Para entender a revolução dos chiplets, primeiro precisamos olhar para o design monolítico. Tradicionalmente, processadores eram fabricados como uma única peça inteira de silício. Uma forma prática de entender isso é a seguinte: imagine isso como um grande condomínio onde todos os apartamentos, a portaria e as áreas comuns são construídos sob o mesmo teto, em uma única estrutura. Essas são representações das diferentes partes da CPU.

No design tradicional (monolítico), todos os componentes do processador (núcleos, controladora de memória e gráficos integrados) são fabricados em um único bloco de silício. O problema é que, se uma pequena parte crítica desse "super chip" falhar na linha de produção, a peça inteira muitas vezes precisa ser descartada. Isso torna a fabricação de chips com muitos núcleos extremamente cara e ineficiente.

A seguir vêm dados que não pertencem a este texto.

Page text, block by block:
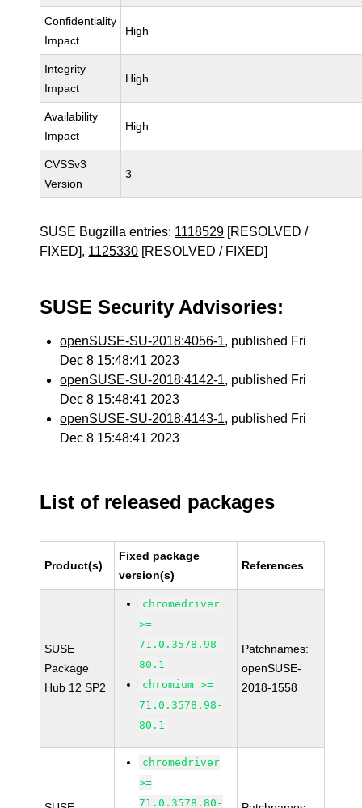
Confidentiality
Impact
High
Integrity
Impact
High
Availability
Impact
High
CVSSv3
Version
3
SUSE Bugzilla entries: 1118529 [RESOLVED /
FIXED], 1125330 [RESOLVED / FIXED]
SUSE Security Advisories:
openSUSE-SU-2018:4056-1, published Fri
Dec 8 15:48:41 2023
openSUSE-SU-2018:4142-1, published Fri
Dec 8 15:48:41 2023
openSUSE-SU-2018:4143-1, published Fri
Dec 8 15:48:41 2023
List of released packages
Product(s)
Fixed package
version(s)
References
SUSE
Package
Hub 12 SP2
chromedriver
>=
71.0.3578.98-
80.1
chromium >=
71.0.3578.98-
80.1
Patchnames:
openSUSE-
2018-1558
chromedriver
>=
71.0.3578.80-
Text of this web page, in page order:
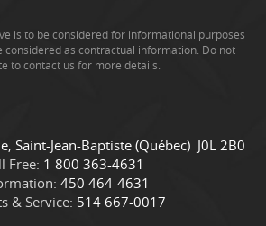
is to be considered for informational purposes
considered as contractual information. Do not
to contact us for more details.
C
o
n
t
C
a
m
i
, Saint-Jean-Baptiste (Québec) J0L 2B0
Free: 1 800 363-4631
450 464-4631
& Service: 514 667-0017
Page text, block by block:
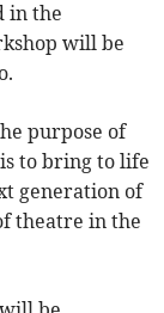
in the
will be
purpose of
to bring to life
generation of
theatre in the
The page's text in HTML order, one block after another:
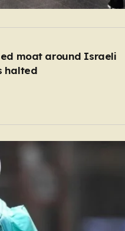
coming to UK this year?
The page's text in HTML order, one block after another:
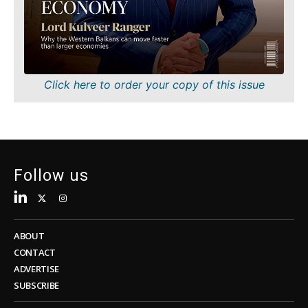
FMCG
Science
Mining
Sustainability
Insights
Sustainability
Tech
Telecom
Transportation
Trade
Insights
Interview
Opinion
Rountable
Discover
Click here to order your copy of this issue
Follow us
ABOUT
CONTACT
ADVERTISE
SUBSCRIBE
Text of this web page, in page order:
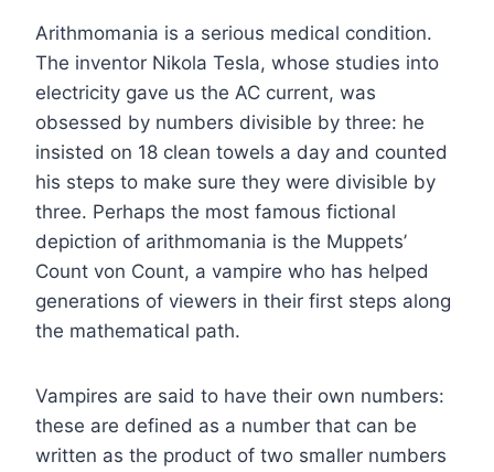
Arithmomania is a serious medical condition.
The inventor Nikola Tesla, whose studies into
electricity gave us the AC current, was
obsessed by numbers divisible by three: he
insisted on 18 clean towels a day and counted
his steps to make sure they were divisible by
three. Perhaps the most famous fictional
depiction of arithmomania is the Muppets’
Count von Count, a vampire who has helped
generations of viewers in their first steps along
the mathematical path.
Vampires are said to have their own numbers:
these are defined as a number that can be
written as the product of two smaller numbers
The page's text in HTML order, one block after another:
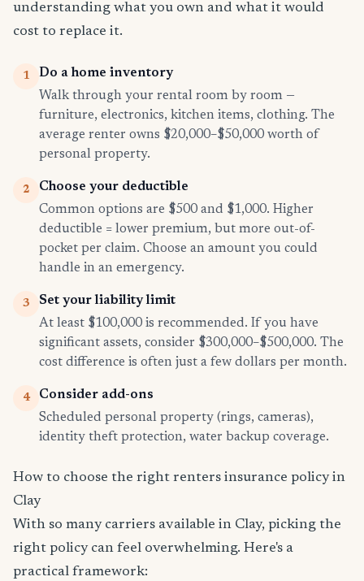
understanding what you own and what it would
cost to replace it.
1
Do a home inventory
Walk through your rental room by room —
furniture, electronics, kitchen items, clothing. The
average renter owns $20,000–$50,000 worth of
personal property.
2
Choose your deductible
Common options are $500 and $1,000. Higher
deductible = lower premium, but more out-of-
pocket per claim. Choose an amount you could
handle in an emergency.
3
Set your liability limit
At least $100,000 is recommended. If you have
significant assets, consider $300,000–$500,000. The
cost difference is often just a few dollars per month.
4
Consider add-ons
Scheduled personal property (rings, cameras),
identity theft protection, water backup coverage.
How to choose the right renters insurance policy in
Clay
With so many carriers available in Clay, picking the
right policy can feel overwhelming. Here's a
practical framework:

A solução é o Core Chiplet Die. De forma generalista, esse termo refere-se a qualquer "die" (um pedaço individual de silício) especializado em uma função específica dentro do processador. Em vez de um bloco gigante, temos vários chiplets menores que, juntos, formam o cérebro do computador.

Chiplet Die vs. Core Complex Die: não confunda as siglas

Aqui é onde muitos entusiastas se perdem. É comum vermos a sigla CCD (Core Complex Die) ser usada para os dois conceitos que, embora parecidos, possuem hierarquias diferentes. O Core Chiplet Die é o termo amplo e generalista e define a unidade modular de silício. Podemos ter chiplets de entrada e saída (I/O), chiplets de memória ou chiplets de núcleos.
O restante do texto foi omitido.